Avoid recreating new PHPSESSID

Started by SirLouen, June 23, 2018, 07:41:32 PM

Previous topic - Next topic

SirLouen

How can I avoid recreating new PHPSESSID every few minutes?
I'm testing a crawling process with Screaming Frog and after 5 minutes the system gets a new PHPSESSID, so the thing is that the crawling never ends



I thought I could solve this with a longer gc_maxlifetime



But this is not working, the system still creates a new PHPSESSID after a short while

Any other ideas?

Arantor

Can't Screaming Frog handle actual cookies?

GigaWatt

Had the same problem with archive.org. Never solved it.
"This is really a generic concept about human thinking - when faced with large tasks we're naturally inclined to try to break them down into a bunch of smaller tasks that together make up the whole."

"A 500 error loosely translates to the webserver saying, "WTF?"..."

SirLouen

Quote from: Arantor on June 23, 2018, 08:11:38 PM
Can't Screaming Frog handle actual cookies?

It can, but most crawlers do not handle cookies, therefore I'm assuming that except Google Crawler, that may have figured out how to avoid infinite loops (or not) with the continuous change of PHPSESSID, other poorer crawlers like YandexBot, BingBot or even other tools crawlers like Ahrefs, my find difficulties on crawling the site if the PHPSESSID is different modifying the URL that they have previously stored.
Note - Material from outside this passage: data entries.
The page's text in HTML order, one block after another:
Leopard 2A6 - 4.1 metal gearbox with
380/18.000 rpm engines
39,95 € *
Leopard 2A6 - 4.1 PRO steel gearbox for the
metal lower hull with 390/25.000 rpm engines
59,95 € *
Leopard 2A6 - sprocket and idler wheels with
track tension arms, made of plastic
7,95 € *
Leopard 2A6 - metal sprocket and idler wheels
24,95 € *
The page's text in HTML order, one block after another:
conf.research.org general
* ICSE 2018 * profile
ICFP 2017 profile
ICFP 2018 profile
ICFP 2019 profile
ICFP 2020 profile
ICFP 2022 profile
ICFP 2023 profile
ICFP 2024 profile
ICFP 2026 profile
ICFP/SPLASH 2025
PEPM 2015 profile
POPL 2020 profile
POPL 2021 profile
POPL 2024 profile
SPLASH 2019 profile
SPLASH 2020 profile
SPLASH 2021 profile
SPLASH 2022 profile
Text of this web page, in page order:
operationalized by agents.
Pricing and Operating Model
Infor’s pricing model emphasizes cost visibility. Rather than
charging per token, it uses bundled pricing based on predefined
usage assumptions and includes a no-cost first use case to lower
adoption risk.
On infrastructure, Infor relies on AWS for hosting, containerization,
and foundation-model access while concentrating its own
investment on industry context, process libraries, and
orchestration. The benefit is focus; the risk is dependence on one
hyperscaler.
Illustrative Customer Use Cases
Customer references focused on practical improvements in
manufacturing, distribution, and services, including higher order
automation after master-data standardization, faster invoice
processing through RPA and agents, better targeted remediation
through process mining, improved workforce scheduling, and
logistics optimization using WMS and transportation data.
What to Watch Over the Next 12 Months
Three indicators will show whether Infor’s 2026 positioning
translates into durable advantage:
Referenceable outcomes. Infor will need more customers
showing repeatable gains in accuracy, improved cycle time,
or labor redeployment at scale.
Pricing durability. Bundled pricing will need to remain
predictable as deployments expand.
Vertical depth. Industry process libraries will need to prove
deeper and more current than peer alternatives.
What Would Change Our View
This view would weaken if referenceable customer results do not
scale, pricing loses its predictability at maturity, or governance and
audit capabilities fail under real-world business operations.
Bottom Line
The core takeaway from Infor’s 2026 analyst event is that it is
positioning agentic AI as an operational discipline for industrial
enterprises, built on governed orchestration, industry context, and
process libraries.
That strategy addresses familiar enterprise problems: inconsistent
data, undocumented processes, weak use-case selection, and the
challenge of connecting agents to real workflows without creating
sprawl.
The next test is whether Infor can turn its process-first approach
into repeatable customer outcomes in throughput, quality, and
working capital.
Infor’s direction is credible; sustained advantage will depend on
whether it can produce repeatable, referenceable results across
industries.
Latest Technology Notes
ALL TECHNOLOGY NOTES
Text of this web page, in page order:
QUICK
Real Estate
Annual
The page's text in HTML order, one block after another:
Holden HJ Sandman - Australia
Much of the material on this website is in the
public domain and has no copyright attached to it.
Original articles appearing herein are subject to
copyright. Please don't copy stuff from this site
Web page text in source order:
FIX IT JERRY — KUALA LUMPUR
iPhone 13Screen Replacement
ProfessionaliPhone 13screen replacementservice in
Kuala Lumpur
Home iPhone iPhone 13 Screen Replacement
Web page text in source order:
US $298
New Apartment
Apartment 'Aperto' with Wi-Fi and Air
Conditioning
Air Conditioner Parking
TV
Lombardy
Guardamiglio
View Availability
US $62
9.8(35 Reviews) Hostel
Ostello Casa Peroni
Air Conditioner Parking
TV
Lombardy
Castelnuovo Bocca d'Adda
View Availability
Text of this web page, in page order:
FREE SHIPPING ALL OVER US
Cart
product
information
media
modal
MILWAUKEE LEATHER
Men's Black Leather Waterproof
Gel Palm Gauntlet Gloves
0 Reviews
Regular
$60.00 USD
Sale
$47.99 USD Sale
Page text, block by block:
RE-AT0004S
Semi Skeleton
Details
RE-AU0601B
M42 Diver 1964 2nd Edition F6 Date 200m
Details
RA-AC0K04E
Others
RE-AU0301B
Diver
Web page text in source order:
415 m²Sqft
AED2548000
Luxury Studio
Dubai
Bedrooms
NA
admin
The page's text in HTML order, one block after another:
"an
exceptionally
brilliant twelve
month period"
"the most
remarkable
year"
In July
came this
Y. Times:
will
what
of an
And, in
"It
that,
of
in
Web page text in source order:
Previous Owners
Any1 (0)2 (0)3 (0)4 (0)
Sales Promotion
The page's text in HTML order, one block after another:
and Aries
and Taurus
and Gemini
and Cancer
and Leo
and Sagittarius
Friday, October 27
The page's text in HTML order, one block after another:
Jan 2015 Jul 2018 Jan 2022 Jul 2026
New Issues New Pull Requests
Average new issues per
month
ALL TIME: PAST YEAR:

@GigaWatt literally puts a great example of what I'm referring. Archive.org crawler may find this continous change an hindrance to an adequate crawling without loops.

Arantor

There is a solution but it'll break the tracking of online guests for these crawlers.

The session isn't being regenerated, it's multiple instances getting new sessions, and none of them smart enough to use cookies or respect canonical URLs.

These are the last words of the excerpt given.